Vascular Solutions to Transfer PolarCath(TM) Distribution Rights to NuCryo Vascular LLC
November 16 2015 - 4:05PM
Vascular Solutions, Inc. (Nasdaq:VASC) and NuCryo Vascular LLC
today announced that they have mutually terminated the agreement
under which Vascular Solutions has been serving as exclusive
distributor of the PolarCath Peripheral Dilatation System in the
United States. Effective December 31, 2015, Vascular Solutions will
no longer distribute the PolarCath products, and NuCryo Vascular
will take over all sales, marketing, and customer service
activities for the PolarCath products, which are manufactured by
NuCryo.
The termination of the PolarCath distribution agreement does not
alter Vascular Solutions’ preliminary outlook for 2016 revenues and
adjusted earnings that the company provided on its third-quarter
conference call. Vascular Solutions continues to be comfortable
with 2016 revenue growth projections of between 10%-12% and a
similar rate of growth in adjusted earnings. More detailed
financial projections for Vascular Solutions will be provided on
its fourth quarter earnings call in January.

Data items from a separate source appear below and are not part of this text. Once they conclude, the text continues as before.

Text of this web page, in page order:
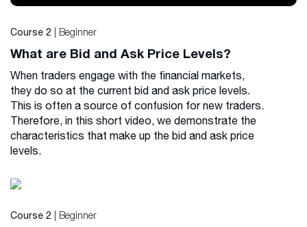
Course 2 | Beginner
What are Bid and Ask Price Levels?
When traders engage with the financial markets,
they do so at the current bid and ask price levels.
This is often a source of confusion for new traders.
Therefore, in this short video, we demonstrate the
characteristics that make up the bid and ask price
levels.
Course 2 | Beginner

The PolarCath system was invented by Dr. James Joye. PolarCath
was originally developed by CryoVascular, Inc. and received its
first FDA clearance in 2002. In 2005, CryoVascular was acquired by
Boston Scientific, which discontinued manufacturing PolarCath at
the end of 2012. NuCryo Vascular was formed by Dr. Joye and several
of the former CryoVascular executives and employees for the purpose
of acquiring PolarCath and resuming manufacturing of the device.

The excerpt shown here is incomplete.